Centennial High School (CHS) is a public high school located in Gresham, Oregon, United States. It is the only high school in the Centennial School District.

==Academics==
In 1989, Centennial High School was honored in the Blue Ribbon Schools Program, the highest honor a school can receive in the United States.

In 2008, 76% of the school's seniors received a high school diploma. Of 411 students, 311 graduated, 73 dropped out, eight received a modified diploma, and 19 were still in high school in 2009.
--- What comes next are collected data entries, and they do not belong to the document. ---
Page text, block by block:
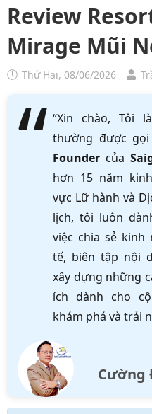
Review
Mirage Mũi
Thứ Hai, 08/06/2026
“Xin chào, Tôi là
thường được
Founder của
hơn 15 năm
vực Lữ hành và
lịch, tôi luôn
việc chia sẻ
tế, biên tập nội
xây dựng những
ích dành cho
khám phá và trải
Cường

In 2012, Kevin Ricker was named the Oregon High School Principal of the Year. Along with making other improvements in the school, he was awarded this title primarily for leading CHS students to raise both reading and math test scores by 12% in one year.

In 2016, Katharine Dean, a science teacher of Centennial High School won Presidential Award for Excellence in Mathematics and Science Teaching.

==Activities==
Centennial's marching band has won the Portland Grand Floral Parade more than 20 times, including 12 times consecutively. The band's 2000 fall field show, "Gloria", held the record for the highest scoring show in the Northwest Marching Band Circuit.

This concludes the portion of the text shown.